There are a couple of technicalities that you need to consider:
More than one caller of thread_wait(tid,...) can succeed for a target thread tid, as long the target thread has not exited. However, once the target thread becomes a zombie and its wait queue is non-empty, all calls to thread_wait(tid,...) should fail until the tid is reused by a subsequently created thread.
If a thread with id tid exits, i.e., calls thread_exit, before it is waited for, i.e., its wait queue is empty, a subsequent call to thread_wait(tid, &tid_status) must still be able to retrieve the exit status that thread tid passed to thread_exit. In this case, exactly one caller to thread_wait(tid,...) for that tid can succeed. The thread tid should be destroyed after exactly one other thread calls thread_wait on it.

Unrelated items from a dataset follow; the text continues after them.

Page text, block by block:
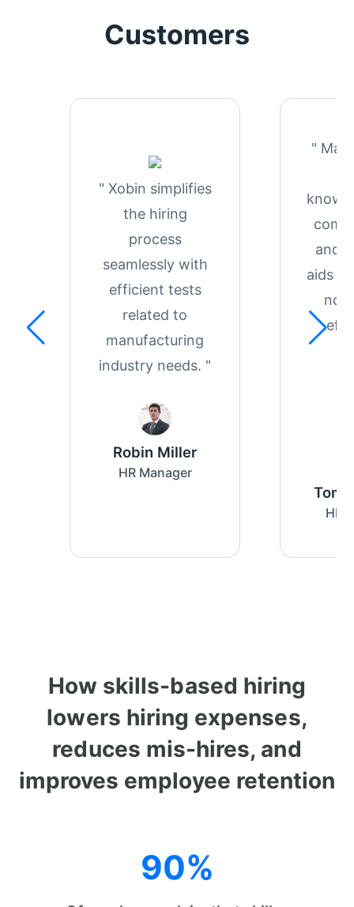
Customers
" Xobin simplifies
the hiring
process
seamlessly with
efficient tests
related to
manufacturing
industry needs. "
Robin Miller
HR Manager
"
and
aids
Tom
HR
How skills-based hiring
lowers hiring expenses,
reduces mis-hires, and
improves employee retention
90%
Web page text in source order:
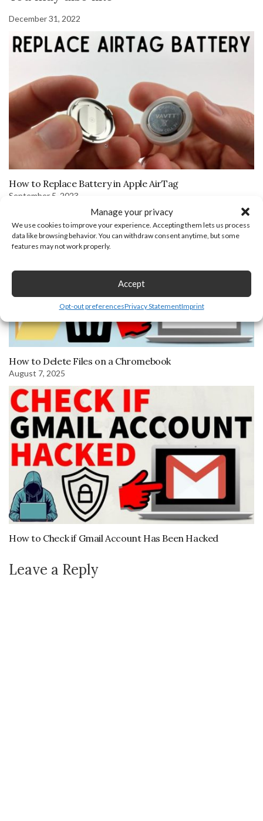
Manage your privacy
We use cookies to improve your experience. Accepting them lets us process
data like browsing behavior. You can withdraw consent anytime, but some
features may not work properly.
Accept
Opt-out preferencesPrivacy StatementImprint
December 31, 2022
How to Replace Battery in Apple AirTag
September 5, 2023
How to Delete Files on a Chromebook
August 7, 2025
How to Check if Gmail Account Has Been Hacked
Leave a Reply
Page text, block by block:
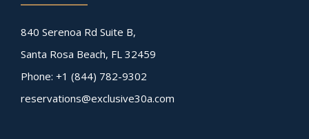
840 Serenoa Rd Suite B,
Santa Rosa Beach, FL 32459
Phone: +1 (844) 782-9302
reservations@exclusive30a.com
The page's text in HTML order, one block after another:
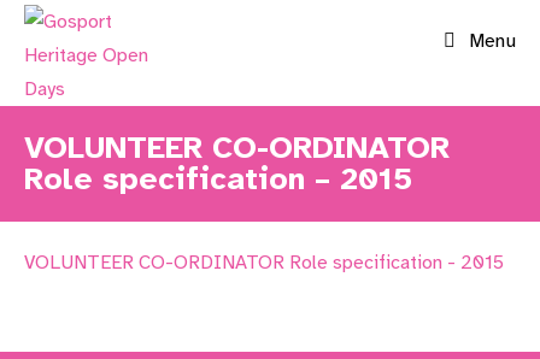
Skip
Menu
VOLUNTEER CO-ORDINATOR
Role specification – 2015
VOLUNTEER CO-ORDINATOR Role specification - 2015
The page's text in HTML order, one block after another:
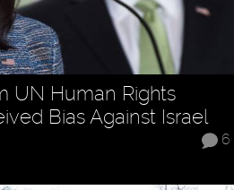
UN Human Rights
Bias Against Israel
6
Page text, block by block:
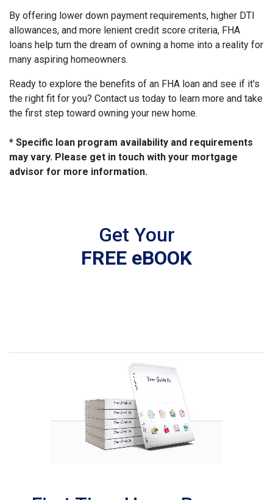
By offering lower down payment requirements, higher DTI
allowances, and more lenient credit score criteria, FHA
loans help turn the dream of owning a home into a reality for
many aspiring homeowners.
Ready to explore the benefits of an FHA loan and see if it's
the right fit for you? Contact us today to learn more and take
the first step toward owning your new home.
* Specific loan program availability and requirements
may vary. Please get in touch with your mortgage
advisor for more information.
Get Your
FREE eBOOK
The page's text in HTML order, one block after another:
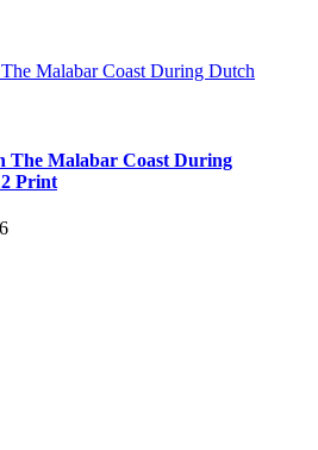
Malabar Coast During Dutch
The Malabar Coast During
Print
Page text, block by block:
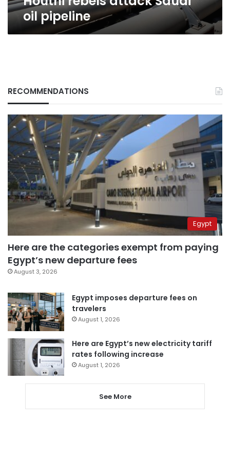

If a thread with id tid is killed by another thread via thread_kill, set its exit code to THREAD_KILLED, then make it runnable again so that it may invoke thread_exit later. Note that you may have already implemented this for A2.
Threads are all peers. A thread can wait for the thread that created it, for the initial thread, or for any other thread in the process. One issue this creates for implementing thread_wait is that a deadlock may occur. For example, if Thread A waits on Thread B, and then Thread B waits on Thread A, both threads will deadlock. We do not expect you to handle this condition for the assignment, but it will be helpful to think about how you could implement thread_wait to avoid any deadlocks.
Implement thread_wait in your thread library and update any other relevant functions. After you implement this functionality, you can test your code by running the test/wait, test/wait_many, test/wait_kill.
$ test/wait_kill
starting wait_kill test
its over
Task 4: Mutex Locks
The next task is to implement mutual exclusion in your threads library. Recall that these primitives form. the basis for managing concurrency, which is a core concern for operating systems, so your library would not really be complete without them.
For mutual exclusion, you will implement blocking locks.
The API for the lock functions are described below:
struct lock *lock_create():
Create a blocking lock. Initially, the lock should be available. Your code should associate a wait queue with the lock so that threads that need to acquire the lock can wait in this queue.
void lock_destroy(struct lock *lock):
Destroy the lock. Be sure to check that the lock is available when it is being destroyed.
void lock_acquire(struct lock *lock):
Acquire the lock. Threads should be suspended until they can acquire the lock, after which this function should return.
void lock_release(struct lock *lock):
Release the lock. Be sure to check that the lock had been acquired by the calling thread, before it is released. Wake up at least one thread that is waiting to acquire the lock.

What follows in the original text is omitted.